How to use large image-text datasets in hugging face hub without downloading for free

I am wondering if there is a way one can use a large image-text dataset available in the huggingface hub (see below) without downloading (and for free) it for pertaining transformers. Also, Let me know how to use it if one could do that.

CC3M: conceptual_captions · Datasets at Hugging Face
LAION2B-en: laion/laion2B-en · Datasets at Hugging Face

Hi!

You can use streaming to avoid downloading the datasets locally. There are the calls:

  • load_dataset("conceptual_captions", streaming=True)
  • load_dataset("laion/laion2B-en", streaming=True)

This is, of course, free :smile:. You can find more info on streaming here.

The map method’s fn_kwargs is not working with streaming=True, but it works otherwise. Here is the my implementation

 USER_AGENT = get_datasets_user_agent()

    def fetch_single_image(image_url, timeout=None, retries=0):
        for _ in range(retries + 1):
            try:
                request = urllib.request.Request(
                    image_url,
                    data=None,
                    headers={"user-agent": USER_AGENT},
                )
                with urllib.request.urlopen(request, timeout=timeout) as req:
                    image = PIL.Image.open(io.BytesIO(req.read()))
                break
            except Exception:
                image = None
        return image

    def fetch_images(batch, num_threads, timeout=None, retries=0):
        fetch_single_image_with_args = partial(fetch_single_image, timeout=timeout, retries=retries)
        with ThreadPoolExecutor(max_workers=num_threads) as executor:
            batch["image"] = list(executor.map(fetch_single_image_with_args, batch["image_url"]))
        return batch

    num_threads = 20
    dset = load_dataset("conceptual_captions", split='train', streaming=True)
    # dset = dset.map(fetch_images, batched=True, batch_size=32)
    dset = dset.map(fetch_images, batched=True, batch_size=32, fn_kwargs={"num_threads": num_threads})
    print(next(iter(dset)))

Here is the error

Hi again!
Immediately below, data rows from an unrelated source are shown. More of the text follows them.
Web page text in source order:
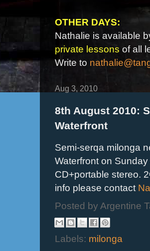
OTHER DAYS:
Nathalie is available
private lessons of all
Write to
Aug 3, 2010
8th August 2010:
Waterfront
Semi-serqa milonga
Waterfront on
CD+portable stereo.
info please contact
Posted by Argentine
Labels: milonga
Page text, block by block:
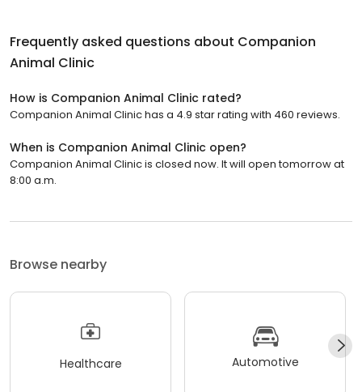
Frequently asked questions about Companion
Animal Clinic
How is Companion Animal Clinic rated?
Companion Animal Clinic has a 4.9 star rating with 460 reviews.
When is Companion Animal Clinic open?
Companion Animal Clinic is closed now. It will open tomorrow at
8:00 a.m.
Browse nearby
Healthcare Automotive
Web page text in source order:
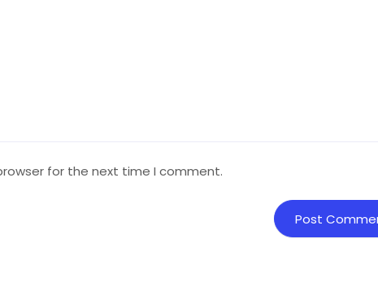
for the next time I comment.
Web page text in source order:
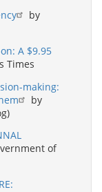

Currently, fn_kwargs is not supported as a param in map in the streaming mode. I’ll open a PR to fix that.

Hi @mariosasko Thank you for helping me out here. Could you please cc me on the PR request so that I may know when it is done and start using the feature? Thank you again.

This is the link to the PR: Add `fn_kwargs` param to `IterableDataset.map` by mariosasko · Pull Request #4975 · huggingface/datasets · GitHub. It will be included in the next release of datasets, which is planned for this week.

1 Like

It is possible with the code provided in this thread. However, it is very slow to do so on-the-fly. I think you will have to download those datasets to ensure a high GPU utilization rate.